Finally, something to justify the existence of the Internet. The Google Ngram Viewer takes the corpus of words formed by the Google Books dataset (i.e. books, journals, magazines, but not newspapers) and lets you plot the changes in frequency of selected ones over time. There are all sorts of interesting questions you could (in principle) answer with this tool, so let's give it a whirl.
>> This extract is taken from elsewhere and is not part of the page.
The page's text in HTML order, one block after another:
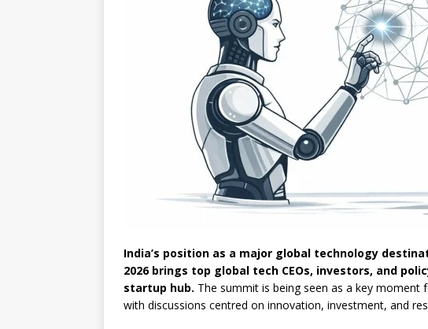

Here's a pretty basic one. Blue is aeroplane, red is airplane, the period is 1890-2000. (The smoothing in all these plots is 3 years.) Aeroplane was initially the more popular term, but airplane has predominated since about 1925. Note the peaks during the world wars -- airplane was 5 times more likely to be used in the Second World War than in the 1990s.
But we don't have to use the English corpus: there's also American English and British English. Here's the American version.
Okay, it's very much the same and so not very interesting. Aeroplane was more common initially but was replaced by airplane in the early 1920s. Here's the British version:
This is very much not the same. Aeroplane has easily been the more popular choice throughout the period, only succumbing to airplane in the late 1990s. So I now have an empirical basis for preferring aeroplane. (Incidentally, that the English and American English plots are so similar tells us that American English dominates Google's English corpus.)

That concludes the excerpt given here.